Die Absätze 2 und 3 des § 6 a beziehen sich auf die Folgerungen, die sich aus dem Widerspruchsverfahren bei einem bereits eingetragenen Warenzeichen ergeben. Der Betreffende hat die daraus entstehenden Folgen selbst zu tragen. Außerdem sind die Verfahrensbestimmungen dann andere. Ist sein Warenzeichen eingetragen und wird die Übereinstimmung mit einem anderen festgestellt, dann wird es gelöscht. Ist es nicht übereinstimmend und hat jemand Widerspruch erhoben, dann wird eben der Widerspruch zurückgewiesen.
Der § 3 betrifft die Inkraftsetzung des Gesetzes.
Meine Damen und Herren!
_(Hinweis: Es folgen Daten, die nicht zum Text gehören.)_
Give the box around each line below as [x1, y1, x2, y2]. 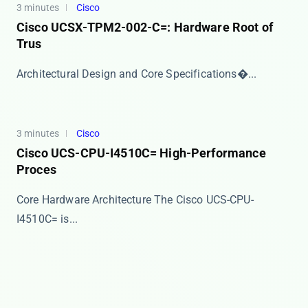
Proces [16, 162, 56, 177]
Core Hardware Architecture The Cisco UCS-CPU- [16, 193, 254, 206]
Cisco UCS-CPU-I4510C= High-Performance [16, 146, 266, 160]
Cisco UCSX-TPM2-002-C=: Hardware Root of [16, 20, 273, 34]
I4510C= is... [16, 212, 78, 225]
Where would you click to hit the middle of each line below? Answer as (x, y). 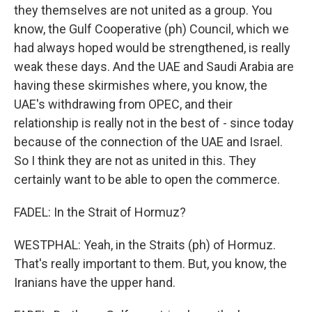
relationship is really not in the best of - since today (154, 123)
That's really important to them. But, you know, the (150, 264)
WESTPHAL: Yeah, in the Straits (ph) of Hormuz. (145, 245)
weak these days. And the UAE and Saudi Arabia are (154, 67)
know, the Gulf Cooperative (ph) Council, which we (151, 29)
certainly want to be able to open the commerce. (147, 179)
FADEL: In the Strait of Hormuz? (100, 212)
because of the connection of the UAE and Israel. (148, 142)
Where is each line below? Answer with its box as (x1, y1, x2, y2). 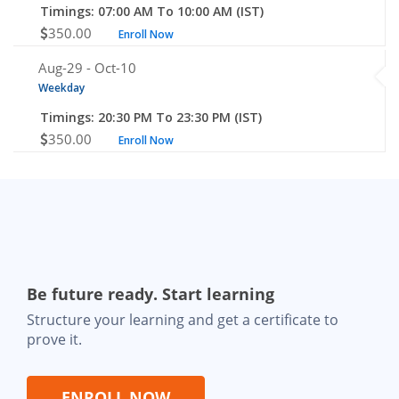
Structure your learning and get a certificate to (27, 309, 338, 330)
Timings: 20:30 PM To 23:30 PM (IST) (40, 108, 262, 126)
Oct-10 (94, 58, 136, 77)
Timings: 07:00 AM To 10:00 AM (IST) (40, 2, 264, 20)
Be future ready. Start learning (27, 282, 274, 305)
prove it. (27, 329, 82, 349)
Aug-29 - (38, 58, 94, 77)
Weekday (38, 79, 85, 95)
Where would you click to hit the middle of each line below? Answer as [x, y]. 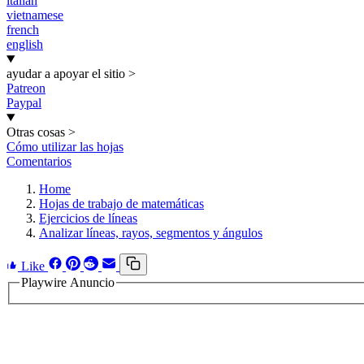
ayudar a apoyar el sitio [66, 74]
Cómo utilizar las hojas [65, 147]
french [23, 30]
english [25, 44]
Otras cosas [36, 132]
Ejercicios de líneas [88, 218]
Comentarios [39, 161]
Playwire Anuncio [68, 282]
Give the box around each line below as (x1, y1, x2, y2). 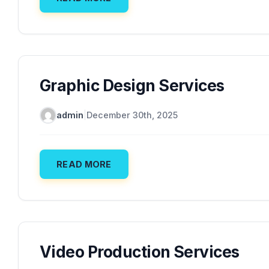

Dieses Gesetz wird von der deutschen Wirtschaft, insbesondere auch von der deutschen Exportindustrie, sehr begrüßt. Der Bundesrat hat zu den Entwürfen seine Zustimmung gegeben. Der Ausschuß für Patentrecht und gewerblichen Rechtsschutz hat in drei Sitzungen unter Heranziehung des Materials und der Eingaben, die vor allem die Patentorganisationen an uns gerichtet haben, und unter Berücksichtigung der Fachliteratur das Für und Wider geprüft. Wir sind einstimmig zu dem in Drucksache Nr. 2871 niedergelegten Ergebnis gekommen. Ich habe Sie zu bitten, diesem Gesetzentwurf Ihre Zustimmung zu geben.